→ DATA EXTRACT
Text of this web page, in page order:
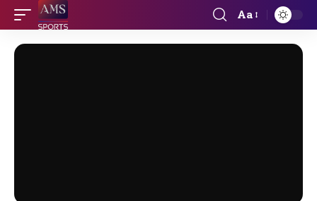
Font
Resizer
Aa
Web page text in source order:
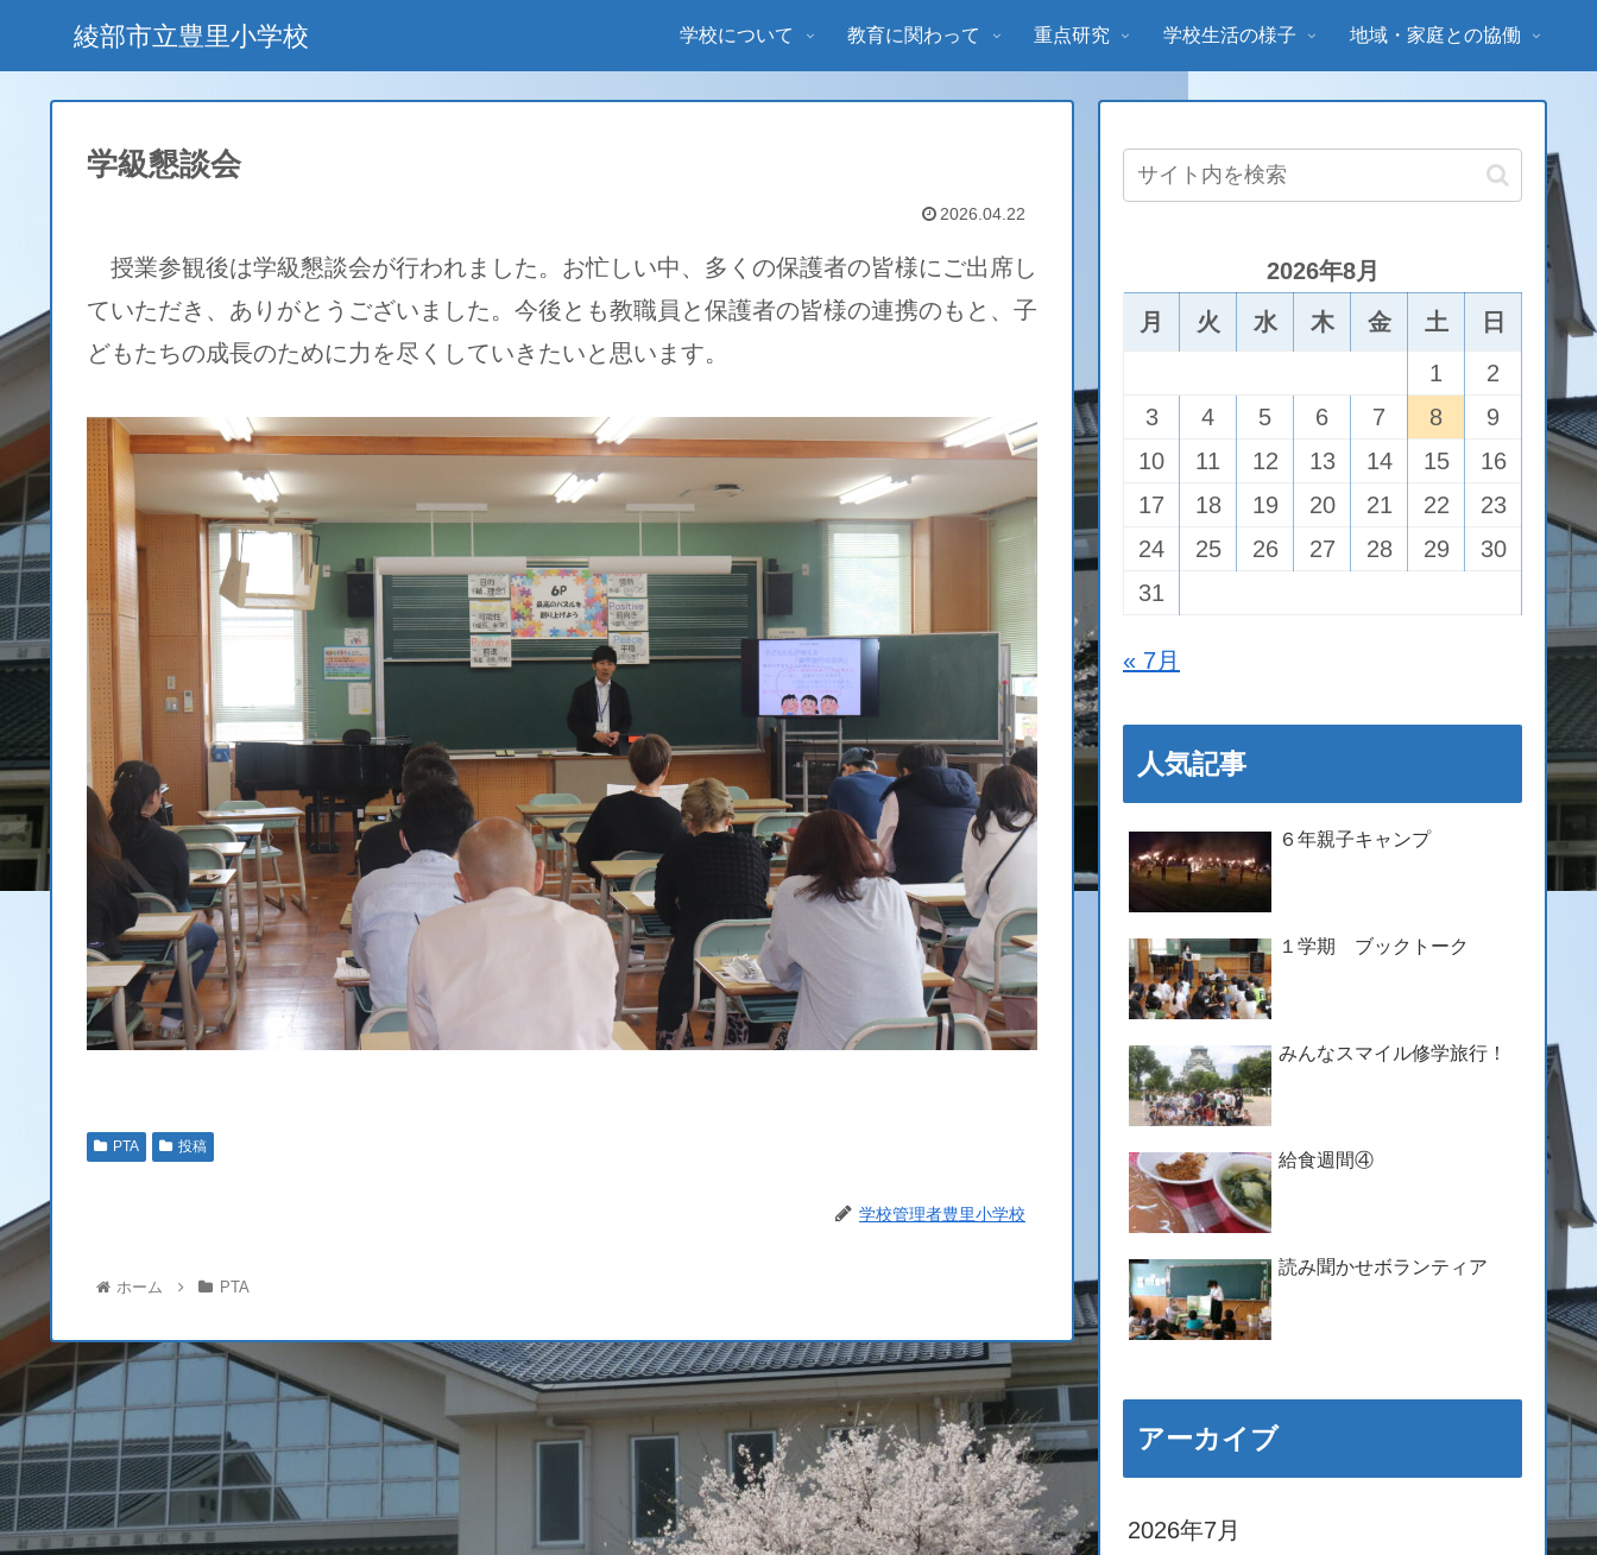
綾部市立豊里小学校 学校について 教育に関わって 重点研究 学校生活の様子 地域・家庭との協働
学級懇談会
2026.04.22
授業参観後は学級懇談会が行われました。お忙しい中、多くの保護者の皆様にご出席し
ていただき、ありがとうございました。今後とも教職員と保護者の皆様の連携のもと、子
どもたちの成長のために力を尽くしていきたいと思います。
PTA 投稿
学校管理者豊里小学校
ホーム PTA
2026年8月
月
火 水 木 金 土
日
1
2
3
4 5 6 7 8
9
10
11 12 13 14 15
16
17
18 19 20 21 22
23
24
25 26 27 28 29
30
31
« 7月
人気記事
６年親子キャンプ
１学期 ブックトーク
みんなスマイル修学旅行！
給食週間④
読み聞かせボランティア
アーカイブ
2026年7月
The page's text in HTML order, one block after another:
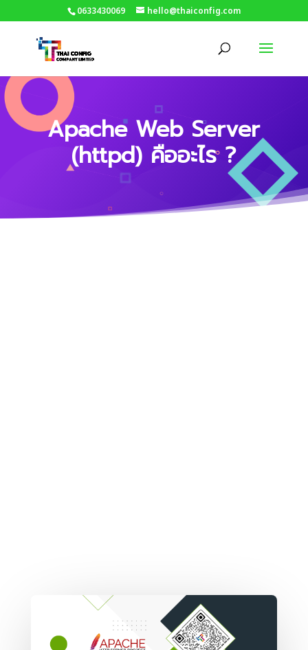
0633430069 hello@thaiconfig.com
Apache Web Server
(httpd) คืออะไร ?
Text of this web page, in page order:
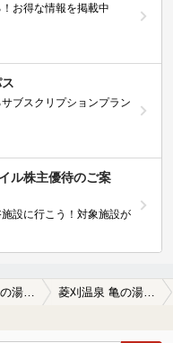
お得な情報を掲載中
ブスクリプションプラン
ル株主優待のご案
設に行こう！対象施設が
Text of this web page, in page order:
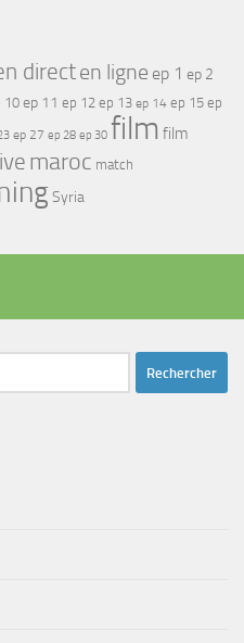
directen ligne ep 1 ep 2
10ep 11 ep 12 ep 13 ep 14 ep 15 ep
ep 27 ep 28 ep 30 film film
maroc match
Syria
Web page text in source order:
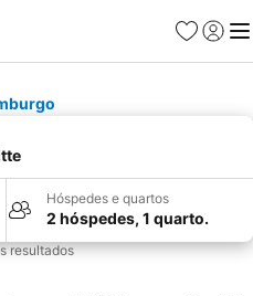
Favoritos
Iniciar
Hóspedes e quartos
2 hóspedes, 1 quarto.
resultados

→ ABOUT THIS TASK
All entries are to be duplicated exactly, with the pictures left out.

→ WORKED SOLUTION
Text of this web page, in page order:
Font
Resizer
Aa
Web page text in source order:
綾部市立豊里小学校 学校について 教育に関わって 重点研究 学校生活の様子 地域・家庭との協働
学級懇談会
2026.04.22
授業参観後は学級懇談会が行われました。お忙しい中、多くの保護者の皆様にご出席し
ていただき、ありがとうございました。今後とも教職員と保護者の皆様の連携のもと、子
どもたちの成長のために力を尽くしていきたいと思います。
PTA 投稿
学校管理者豊里小学校
ホーム PTA
2026年8月
月
火 水 木 金 土
日
1
2
3
4 5 6 7 8
9
10
11 12 13 14 15
16
17
18 19 20 21 22
23
24
25 26 27 28 29
30
31
« 7月
人気記事
６年親子キャンプ
１学期 ブックトーク
みんなスマイル修学旅行！
給食週間④
読み聞かせボランティア
アーカイブ
2026年7月
The page's text in HTML order, one block after another:
0633430069 hello@thaiconfig.com
Apache Web Server
(httpd) คืออะไร ?
Text of this web page, in page order:
お得な情報を掲載中
ブスクリプションプラン
ル株主優待のご案
設に行こう！対象施設が
Text of this web page, in page order:
directen ligne ep 1 ep 2
10ep 11 ep 12 ep 13 ep 14 ep 15 ep
ep 27 ep 28 ep 30 film film
maroc match
Syria
Web page text in source order:
Favoritos
Iniciar
Hóspedes e quartos
2 hóspedes, 1 quarto.
resultados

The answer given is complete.